ABSTRACT
The application of biochar to soil is a highly durable nature‐based carbon dioxide removal (CDR) pathway. It provides certifiable climate‐change mitigation, with mean carbon residence times exceeding 1,000 years, and additional co‐benefits for soil health and fertility.
Biochar persistence in soil depends on both intrinsic material properties and environmental factors. Its longevity is determined not only by the polyaromatic structure of the biochar itself but also by soil mineralogy, biological activity, and climatic conditions.
Biochar aging involves both decomposition and stabilization processes. The complementary mechanisms of decomposition and stabilization include interactions of biochar with minerals and native organic matter, as well as aggregations with soil particles that maintain its long‐term persistence.
Biochars and inertinite‐ranked fossil coals cannot be equated. Inertinite has been protected from biotic and abiotic oxidation for millions of years through burial in sediments and inclusion in minerals under high pressure and temperature. Biochar produced today in modern pyrolysis facilities is a fundamentally different material.

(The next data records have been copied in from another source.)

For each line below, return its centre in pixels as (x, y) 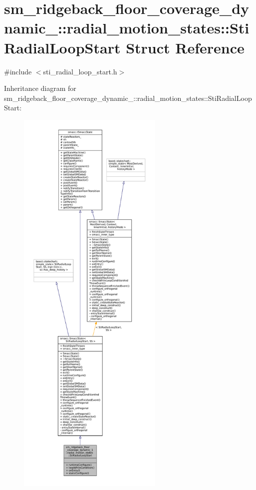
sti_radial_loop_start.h (80, 71)
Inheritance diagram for (40, 88)
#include (18, 71)
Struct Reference (185, 47)
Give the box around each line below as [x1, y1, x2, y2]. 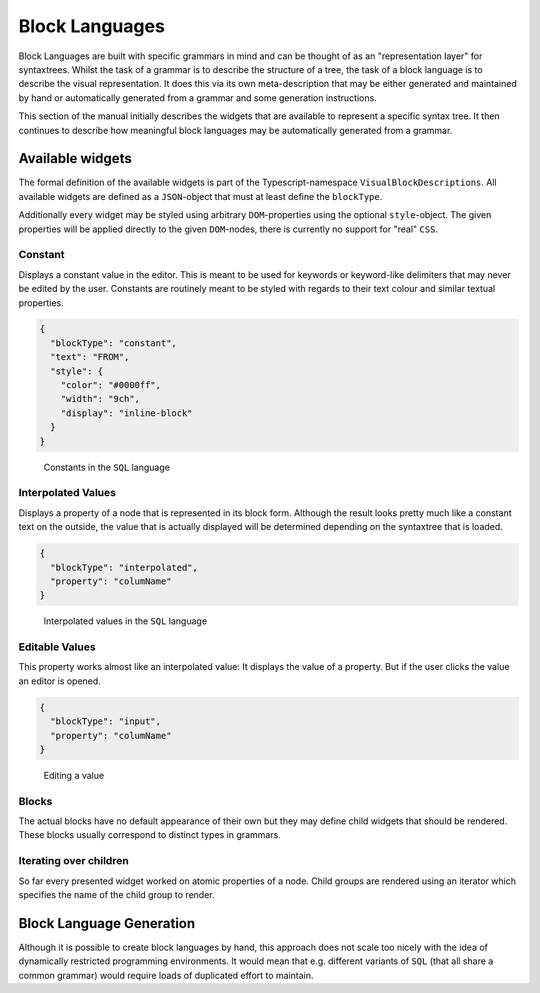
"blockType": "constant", [50, 337, 177, 349]
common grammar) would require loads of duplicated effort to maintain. [18, 969, 314, 981]
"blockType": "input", [50, 716, 162, 727]
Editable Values [18, 640, 96, 654]
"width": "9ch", [60, 393, 140, 405]
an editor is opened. [18, 675, 102, 687]
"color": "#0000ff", [60, 380, 162, 391]
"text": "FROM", [50, 351, 130, 363]
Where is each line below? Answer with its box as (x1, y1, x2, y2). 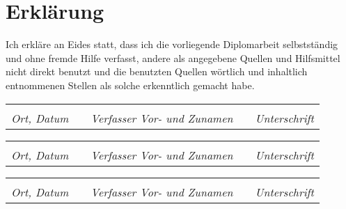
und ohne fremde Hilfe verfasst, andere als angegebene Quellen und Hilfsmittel (6, 50, 340, 65)
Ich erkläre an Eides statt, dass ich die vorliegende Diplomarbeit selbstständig (6, 37, 338, 52)
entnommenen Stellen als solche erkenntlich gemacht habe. (6, 77, 255, 92)
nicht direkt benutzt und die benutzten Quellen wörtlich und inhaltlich (6, 64, 308, 79)
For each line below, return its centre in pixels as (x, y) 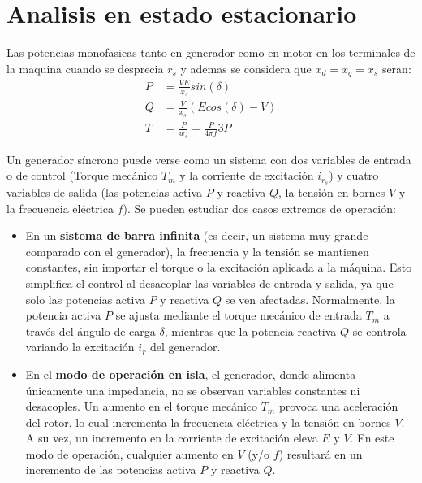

No carbonaceous material is completely inert. Field and laboratory studies consistently show measurable, though small, mineralization across a wide range of biochar types. Declaring that soil‐applied biochar carbon persists at 100% over millennia is inconsistent with current scientific understanding.
Analytical proxies indicate relative, but not absolute, biochar persistence.
Policy definitions of biochar CDR should reflect climate‐relevant timescales. The degree of persistence should be estimated on the order of centuries rather than millennia, supported by registered material properties, traceable application data, conservative modeling, and continued long‐term field experiments for model validation.